** Opening Material for this task block **

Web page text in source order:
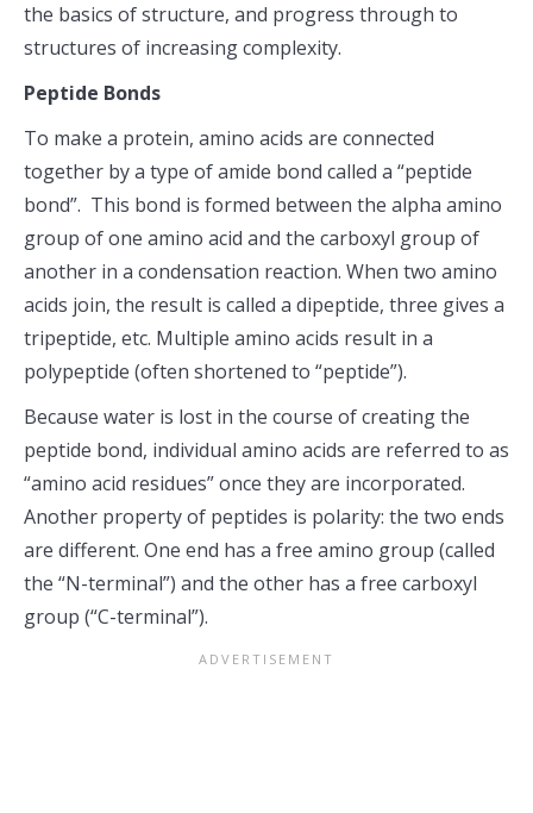
the basics of structure, and progress through to
structures of increasing complexity.
Peptide Bonds
To make a protein, amino acids are connected
together by a type of amide bond called a “peptide
bond”. This bond is formed between the alpha amino
group of one amino acid and the carboxyl group of
another in a condensation reaction. When two amino
acids join, the result is called a dipeptide, three gives a
tripeptide, etc. Multiple amino acids result in a
polypeptide (often shortened to “peptide”).
Because water is lost in the course of creating the
peptide bond, individual amino acids are referred to as
“amino acid residues” once they are incorporated.
Another property of peptides is polarity: the two ends
are different. One end has a free amino group (called
the “N-terminal”) and the other has a free carboxyl
group (“C-terminal”).
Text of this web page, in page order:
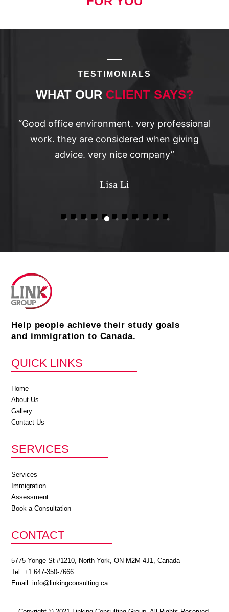
TESTIMONIALS
WHAT OUR CLIENT SAYS?
“Good office environment. very professional
work. they are considered when giving
advice. very nice company”
Lisa Li
Help people achieve their study goals
and immigration to Canada.
QUICK LINKS
Home
About Us
Gallery
Contact Us
SERVICES
Services
Immigration
Assessment
Book a Consultation
CONTACT
5775 Yonge St #1210, North York, ON M2M 4J1, Canada
Tel: +1 647-350-7666
Email:info@linkingconsulting.ca
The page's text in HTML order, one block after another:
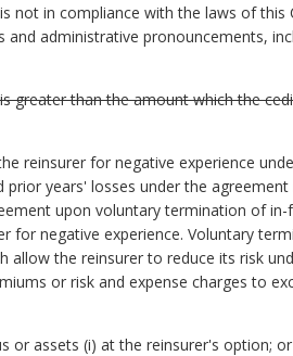
not in compliance with the laws of
and administrative pronouncements,
greater than the amount which the
reinsurer for negative experience
years' losses under the
upon voluntary termination of
for negative experience. Voluntary
allow the reinsurer to reduce its risk
or risk and expense charges to
or assets (i) at the reinsurer's option;
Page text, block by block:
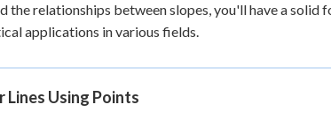
the relationships between slopes, you'll have a solid
applications in various fields.
Using Points
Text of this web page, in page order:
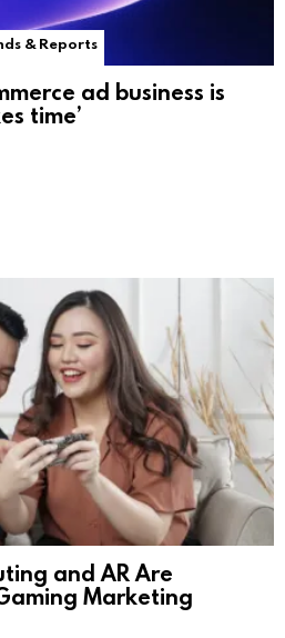
& Reports
ad business is
time’
and AR Are
Marketing

** Closing Material for this task block **

= Task goal =
Give back only the lines from the one that carries "upon voluntary termination of" through the final line above, both included. Drop all pictures.

= Written answer =
upon voluntary termination of
for negative experience. Voluntary
allow the reinsurer to reduce its risk
or risk and expense charges to
or assets (i) at the reinsurer's option;
Page text, block by block:
the relationships between slopes, you'll have a solid
applications in various fields.
Using Points
Text of this web page, in page order:
& Reports
ad business is
time’
and AR Are
Marketing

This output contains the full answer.